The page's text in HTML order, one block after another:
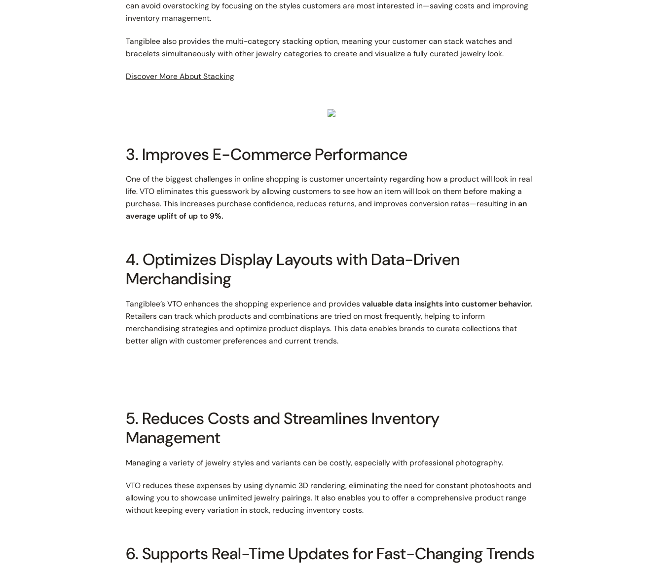
can avoid overstocking by focusing on the styles customers are most interested in—saving costs and improving
inventory management.
Tangiblee also provides the multi-category stacking option, meaning your customer can stack watches and
bracelets simultaneously with other jewelry categories to create and visualize a fully curated jewelry look.
Discover More About Stacking
3. Improves E-Commerce Performance
One of the biggest challenges in online shopping is customer uncertainty regarding how a product will look in real
life. VTO eliminates this guesswork by allowing customers to see how an item will look on them before making a
purchase. This increases purchase confidence, reduces returns, and improves conversion rates—resulting inan
average uplift of up to 9%.
4. Optimizes Display Layouts with Data-Driven
Merchandising
Tangiblee’s VTO enhances the shopping experience and providesvaluable data insights into customer behavior.
Retailers can track which products and combinations are tried on most frequently, helping to inform
merchandising strategies and optimize product displays. This data enables brands to curate collections that
better align with customer preferences and current trends.
5. Reduces Costs and Streamlines Inventory
Management
Managing a variety of jewelry styles and variants can be costly, especially with professional photography.
VTO reduces these expenses by using dynamic 3D rendering, eliminating the need for constant photoshoots and
allowing you to showcase unlimited jewelry pairings. It also enables you to offer a comprehensive product range
without keeping every variation in stock, reducing inventory costs.
6. Supports Real-Time Updates for Fast-Changing Trends
===
> [About this exercise]: Write out the lines above exactly, but only from the one containing "5. Reduces Costs and Streamlines Inventory" through the last one.

> [Exercise result]:
5. Reduces Costs and Streamlines Inventory
Management
Managing a variety of jewelry styles and variants can be costly, especially with professional photography.
VTO reduces these expenses by using dynamic 3D rendering, eliminating the need for constant photoshoots and
allowing you to showcase unlimited jewelry pairings. It also enables you to offer a comprehensive product range
without keeping every variation in stock, reducing inventory costs.
6. Supports Real-Time Updates for Fast-Changing Trends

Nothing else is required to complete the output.